To keep the brain sharp and continually improving, it must stay challenged, active, and engaged.
This is where the principle “use it or lose it” becomes essential. Memories or abilities that are rarely used or seem unimportant tend to fade over time.

In contrast, memorable moments trigger unique patterns of neuronal activity. When these experiences are revisited often—especially when paired with strong emotional connections—they are more likely to become lasting memories.

Repetition and practice are key to deeper learning and skill development. The more active, intense, and consistent the practice, the more lasting and meaningful the changes in the brain.

Neuroplasticity is the foundation of how our brains develop and grow, making it especially active during early childhood. This heightened plasticity is why young children learn new skills—like playing a musical instrument or acquiring a second language—more easily and naturally than adults.

Reflecting the growing understanding of neuroplasticity, modern approaches to therapy have evolved. As The Lancet notes:

“The focus of rehabilitation treatment has recently shifted to neurological rehabilitation in response to increasing evidence for neuroplasticity. This approach aims to improve development and function by capitalising on the innate capacity of the brain to change and adapt throughout the patient’s life.”

This highlights the importance of early, targeted, and consistent intervention—especially in children with neurological conditions like cerebral palsy.

To me, neuroplasticity is the crux of where the current medical approach to cerebral palsy falls painfully short.

Since Julian’s diagnosis 15 years ago, not a single professional has spoken to us about neuroplasticity—not once. That is simply unacceptable.

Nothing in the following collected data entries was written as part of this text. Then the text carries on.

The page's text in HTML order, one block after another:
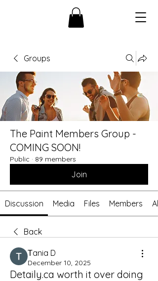
Groups
The Paint Members Group -
COMING SOON!
Public · 89 members
Join
Discussion Media Files Members
Back
Тania D
December 10, 2025
Detaily.ca worth it over doing
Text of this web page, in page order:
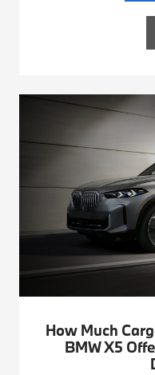
How Much
BMW X5
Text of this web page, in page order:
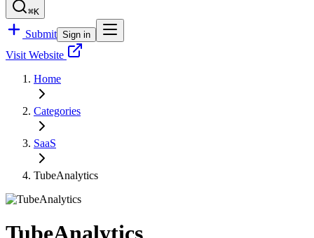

We know the brain can rewire itself after a stroke, often leading to remarkable functional recovery in a relatively short time. So, apart from the difference between rehabilitation and habilitation, why is the neuroplasticity potential not part of the conversation when it comes to CP? Why are parents never made aware of this possibility?

The silence around neuroplasticity in the context of cerebral palsy is not just an oversight—it’s a failure. So, I'll say it a billion times, NEVER ACCEPT when a medical professional tells you “Let's wait and see.” THEY ARE WRONG.